Listed records>
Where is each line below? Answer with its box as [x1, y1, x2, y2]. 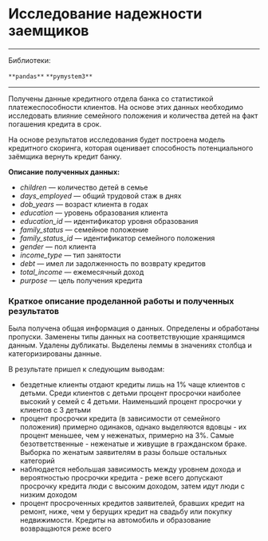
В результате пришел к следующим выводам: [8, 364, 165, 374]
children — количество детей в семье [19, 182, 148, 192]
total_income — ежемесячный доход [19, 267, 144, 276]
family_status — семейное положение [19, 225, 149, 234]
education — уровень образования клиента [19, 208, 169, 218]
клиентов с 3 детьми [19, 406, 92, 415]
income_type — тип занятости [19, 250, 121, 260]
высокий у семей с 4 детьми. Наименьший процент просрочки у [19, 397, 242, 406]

What you are asked to do> Scan the material above for the string "детьми" and return the lines that hold it.

Completed task>
клиентов с 3 детьми [19, 406, 92, 415]
высокий у семей с 4 детьми. Наименьший процент просрочки у [19, 397, 242, 406]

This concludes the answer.